US problems long term are due to losing the race to educate our population and sending the best brains to Wall Street jobs that produce nothing. Our political leaders have wasted all the money that should have been set aside for retirements. Look north and you will find some pensions that actually have real assets instead of worthless IOUs. Our capital markets and technical innovators are our strengths and we need to rebuild confidence in our national solvency and stop penalizing success. And we have to stop listening to 20th century economists who never worked for or managed a business.

As for Krugman, here is the best riposte I've seen recently in the blogosphere re a cockamamie Nobel as moronic as Obama's.

Thursday, October 28, 2010

Bye bye Miss American Pie

The Wall Street Journal now stands triumphantly over the land and allows itself a preliminary chortle at the foolish behavior of the Demonrats and their kind, the parasitic bloodsuckers who never started a business or met a payroll:
Perhaps Mr. Obama could have imposed more discipline on this crowd, and we advised him early to do so. He chose not to. We suspect he never wanted to, and multiple reports say he overruled then White House Chief of Staff Rahm Emanuel to side with Mrs. Pelosi on health care. Mr. Obama is responsible for lashing his Presidency to the Speaker's mast.

It's especially amusing to hear liberal complaints about the 111th Congress, because the reality is that Democrats have achieved most of what they set out to do. With only 40 Senate votes, Republicans couldn't stop a whisper until Mr. Brown arrived, and even then they let through financial reform and another round of stimulus spending. From her liberal perch, Mrs. Pelosi has a point when she laments that Democrats aren't getting credit for their legislative achievements. And our guess is that soon after November 2 the lads at MSNBC and the New York Times will speak of this as a liberal Golden Age and defend its every act.
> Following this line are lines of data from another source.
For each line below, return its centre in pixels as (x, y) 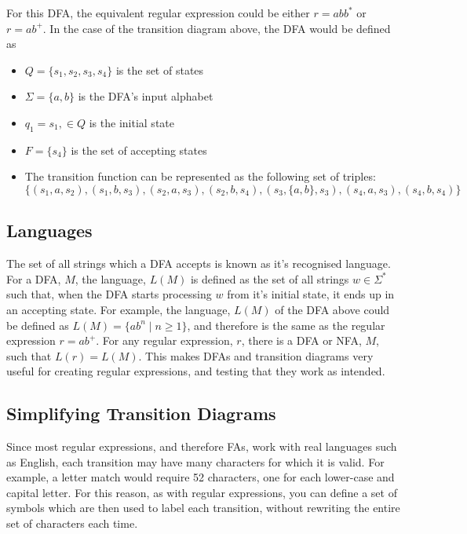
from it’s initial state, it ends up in (311, 294)
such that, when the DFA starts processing (109, 294)
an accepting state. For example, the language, (119, 309)
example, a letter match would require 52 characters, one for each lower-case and (201, 477)
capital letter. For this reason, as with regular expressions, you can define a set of (202, 492)
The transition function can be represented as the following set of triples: (200, 176)
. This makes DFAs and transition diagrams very (256, 355)
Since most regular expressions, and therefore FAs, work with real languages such (202, 446)
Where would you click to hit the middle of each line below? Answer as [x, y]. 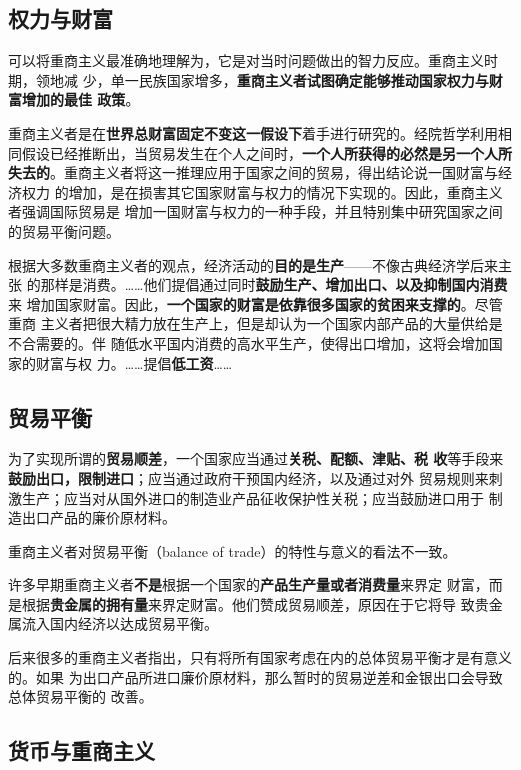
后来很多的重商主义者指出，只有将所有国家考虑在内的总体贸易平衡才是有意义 [260, 657]
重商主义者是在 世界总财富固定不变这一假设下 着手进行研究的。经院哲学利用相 [260, 132]
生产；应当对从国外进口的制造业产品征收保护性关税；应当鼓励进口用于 [252, 497]
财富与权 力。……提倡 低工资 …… [134, 362]
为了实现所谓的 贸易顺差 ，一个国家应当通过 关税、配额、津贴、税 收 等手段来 [256, 458]
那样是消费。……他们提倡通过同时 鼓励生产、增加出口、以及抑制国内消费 [274, 284]
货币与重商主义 [81, 750]
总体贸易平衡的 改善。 [80, 696]
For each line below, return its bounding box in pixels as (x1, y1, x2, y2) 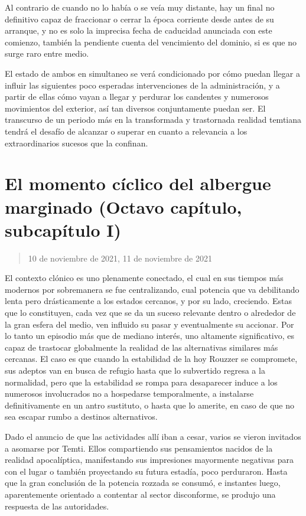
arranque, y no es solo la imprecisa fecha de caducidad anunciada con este (5, 24, 272, 37)
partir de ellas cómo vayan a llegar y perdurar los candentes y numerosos (5, 90, 269, 103)
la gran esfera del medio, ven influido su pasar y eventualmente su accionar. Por (5, 318, 294, 330)
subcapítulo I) (5, 217, 122, 241)
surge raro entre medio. (5, 47, 89, 60)
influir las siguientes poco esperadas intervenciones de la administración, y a (5, 79, 280, 91)
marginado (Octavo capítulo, (5, 194, 242, 218)
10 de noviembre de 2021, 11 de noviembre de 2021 (28, 252, 212, 264)
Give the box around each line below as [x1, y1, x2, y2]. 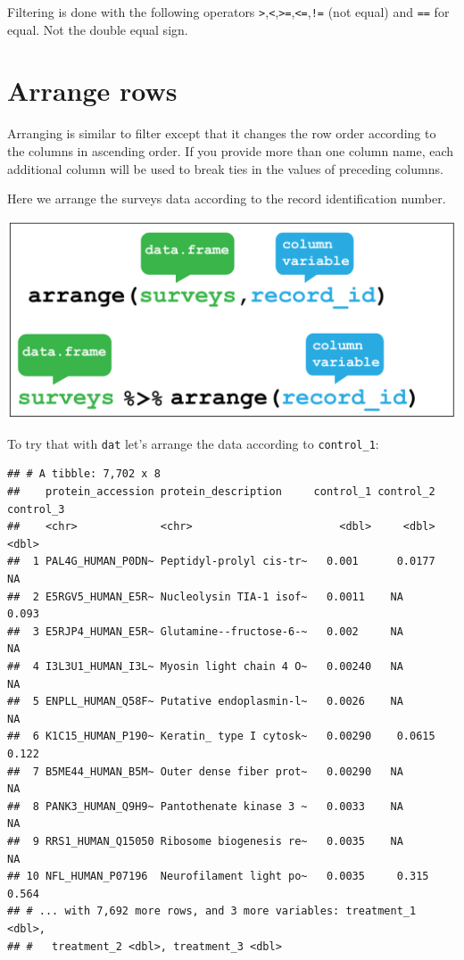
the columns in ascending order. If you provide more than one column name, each [7, 141, 454, 160]
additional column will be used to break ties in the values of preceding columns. [7, 159, 443, 178]
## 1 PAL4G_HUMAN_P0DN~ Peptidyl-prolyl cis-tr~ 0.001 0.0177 [7, 555, 435, 568]
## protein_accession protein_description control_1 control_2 [7, 485, 435, 499]
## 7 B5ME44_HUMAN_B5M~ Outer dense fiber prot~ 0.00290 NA [7, 765, 403, 778]
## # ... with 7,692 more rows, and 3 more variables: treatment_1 [7, 905, 417, 918]
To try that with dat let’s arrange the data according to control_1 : [7, 434, 379, 452]
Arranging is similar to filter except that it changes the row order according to [7, 124, 436, 143]
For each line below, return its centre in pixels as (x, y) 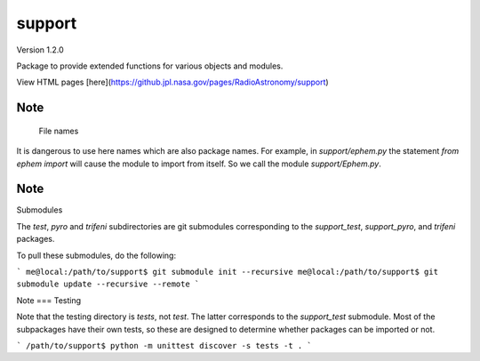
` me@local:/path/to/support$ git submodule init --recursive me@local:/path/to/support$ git (228, 272)
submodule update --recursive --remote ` (108, 284)
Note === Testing (49, 300)
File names (59, 131)
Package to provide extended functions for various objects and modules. (150, 66)
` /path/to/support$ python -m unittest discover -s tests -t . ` (164, 345)
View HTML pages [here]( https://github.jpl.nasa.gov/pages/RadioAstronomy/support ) (172, 82)
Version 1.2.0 (40, 50)
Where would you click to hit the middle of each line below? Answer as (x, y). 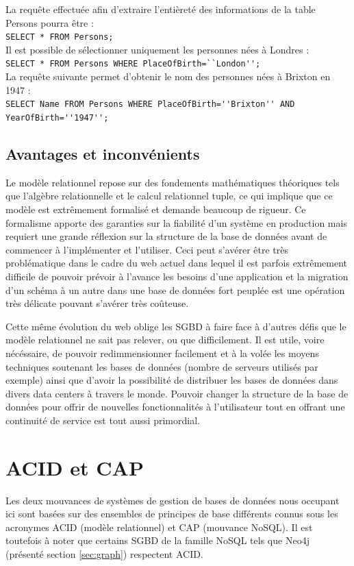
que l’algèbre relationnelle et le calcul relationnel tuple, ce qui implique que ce (169, 196)
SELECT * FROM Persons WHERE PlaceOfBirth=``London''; (133, 64)
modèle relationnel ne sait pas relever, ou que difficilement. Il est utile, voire (165, 340)
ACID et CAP (75, 467)
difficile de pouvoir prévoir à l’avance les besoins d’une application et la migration (177, 276)
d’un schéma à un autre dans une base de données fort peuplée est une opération (175, 290)
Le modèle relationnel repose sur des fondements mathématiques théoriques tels (173, 182)
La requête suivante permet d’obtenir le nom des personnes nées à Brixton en (168, 76)
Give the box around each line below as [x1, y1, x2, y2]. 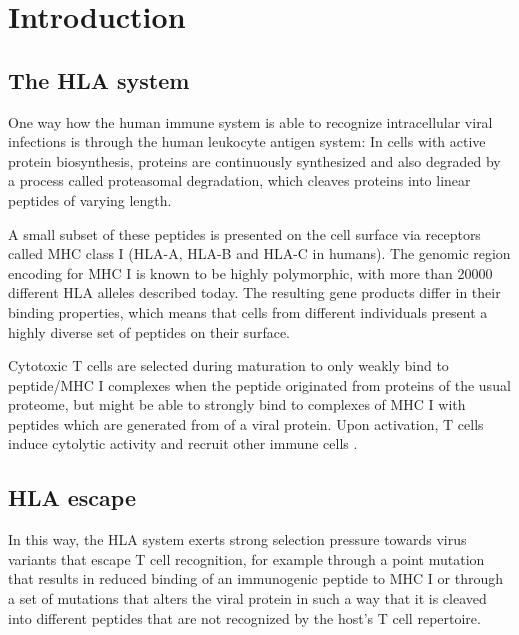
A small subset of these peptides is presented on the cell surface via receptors [8, 223, 481, 244]
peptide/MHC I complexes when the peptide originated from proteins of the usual [8, 374, 511, 395]
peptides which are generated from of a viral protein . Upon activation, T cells [8, 413, 484, 434]
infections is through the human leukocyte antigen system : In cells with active [8, 131, 486, 152]
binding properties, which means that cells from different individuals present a [8, 301, 488, 322]
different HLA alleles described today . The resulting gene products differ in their [8, 282, 501, 303]
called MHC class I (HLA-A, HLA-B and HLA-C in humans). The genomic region [8, 243, 511, 264]
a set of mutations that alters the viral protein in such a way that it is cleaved [8, 588, 487, 609]
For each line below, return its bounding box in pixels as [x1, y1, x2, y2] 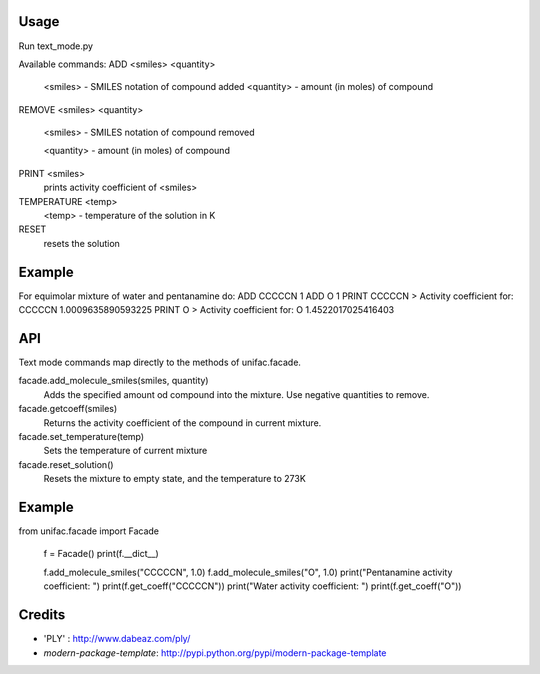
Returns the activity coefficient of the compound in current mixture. [43, 416, 322, 429]
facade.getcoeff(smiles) [18, 403, 118, 415]
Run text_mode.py [18, 40, 94, 52]
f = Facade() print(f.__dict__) [43, 548, 159, 560]
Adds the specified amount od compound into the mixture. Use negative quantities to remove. [43, 388, 430, 400]
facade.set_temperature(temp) [18, 430, 145, 442]
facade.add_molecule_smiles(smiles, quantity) [18, 375, 209, 387]
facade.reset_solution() [18, 458, 114, 470]
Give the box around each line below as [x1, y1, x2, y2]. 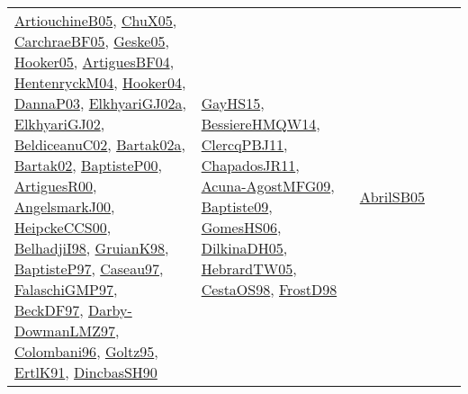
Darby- [88, 300, 132, 320]
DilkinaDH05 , [201, 237, 288, 258]
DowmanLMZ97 [14, 320, 116, 341]
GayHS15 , [201, 93, 265, 113]
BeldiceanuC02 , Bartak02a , [14, 134, 185, 155]
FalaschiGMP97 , [14, 279, 118, 300]
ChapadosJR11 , [201, 155, 300, 175]
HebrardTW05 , [201, 258, 297, 279]
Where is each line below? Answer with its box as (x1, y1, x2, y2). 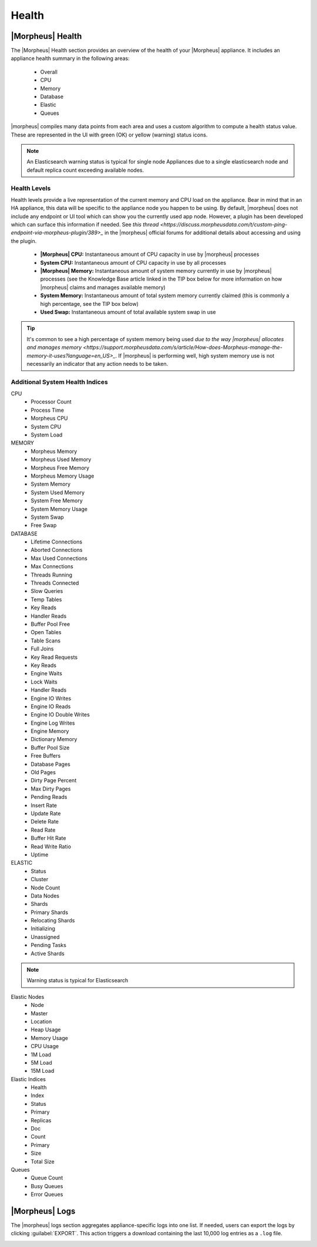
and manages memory (26, 344, 82, 351)
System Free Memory (31, 497, 83, 504)
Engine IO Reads (31, 703, 71, 710)
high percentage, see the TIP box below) (40, 300, 139, 307)
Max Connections (31, 563, 73, 570)
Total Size (31, 1158, 55, 1165)
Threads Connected (31, 579, 79, 586)
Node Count (31, 884, 60, 891)
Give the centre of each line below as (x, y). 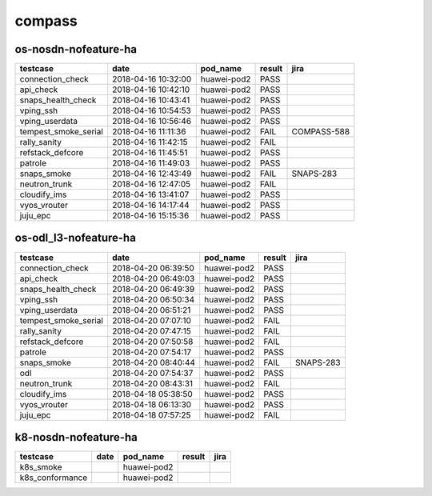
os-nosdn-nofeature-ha (76, 49)
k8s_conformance (54, 478)
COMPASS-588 (321, 132)
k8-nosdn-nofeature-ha (76, 437)
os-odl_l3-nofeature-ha (75, 238)
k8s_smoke (41, 467)
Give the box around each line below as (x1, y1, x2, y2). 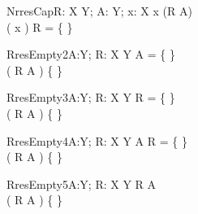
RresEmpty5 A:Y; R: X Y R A (6, 175, 157, 192)
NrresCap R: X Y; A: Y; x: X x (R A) (6, 2, 192, 19)
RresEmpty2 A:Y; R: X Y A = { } (6, 46, 175, 63)
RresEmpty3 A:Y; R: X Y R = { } (6, 89, 175, 106)
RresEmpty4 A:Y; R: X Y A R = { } (6, 132, 187, 149)
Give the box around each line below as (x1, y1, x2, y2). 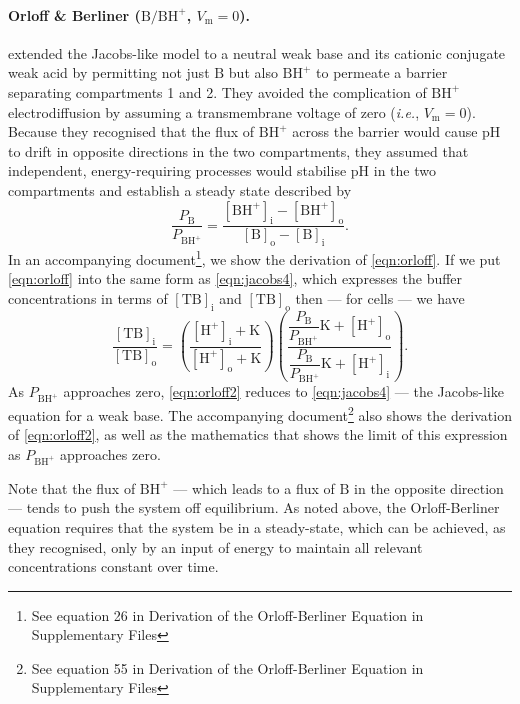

That's my guess too as we shove off to friendlier shores for the real Americans homeland, the one behind the Golden Door of the statue of Liberty. Americans are a nation of individualists and were tricked into voting for a self-centered fool and his coven of bitch/witches, both male and female. I just watched the silly shit on Jon Stewart and he is an incorrigible fool. The WSJ expatiates on the subject of Pelosi, that insidious disease of the DEmonrat Machine Politics engendered in Baltimore and now rotting in SF. Hopefully, this botox bomb is the last female speaker we'll see in our lifetimes.
Mrs. Pelosi's real problem is with the American people. They understand what Democrats have achieved, and they dislike it. They thought they had elected a President who would focus on the economy, but instead they got the most far-reaching liberal social policies since the 1960s. Those policies have frightened business and produced a capital and hiring strike. Americans were told the $814 billion stimulus would hold the jobless rate below 8%, but two years later it is 9.6% and the economic recovery has stalled. They were promised fiscal restraint, and instead they got spending at a postwar high of 25% of GDP. They were told ObamaCare would lower insurance costs, but so far it has produced only higher costs and fewer health-care choices. They were promised a tax cut, but they can see tax increases coming next year, in 2013, and later to pay for all the spending. This is what has driven the electorate to the verdict it will render on Tuesday. The irony is that the Democrats most likely to lose next week are centrists and Blue Dogs in the most competitive election districts. Most liberals hold relatively safe seats, and their worst fear is that they'll lose their chairmanships. The exception is Mrs. Pelosi, who would lose her speakership and perhaps resign if Democrats lose their majority. But we suspect she has long believed that losing was possible but worth the risk to pass ObamaCare. You have to break a few careers to make a European entitlement state.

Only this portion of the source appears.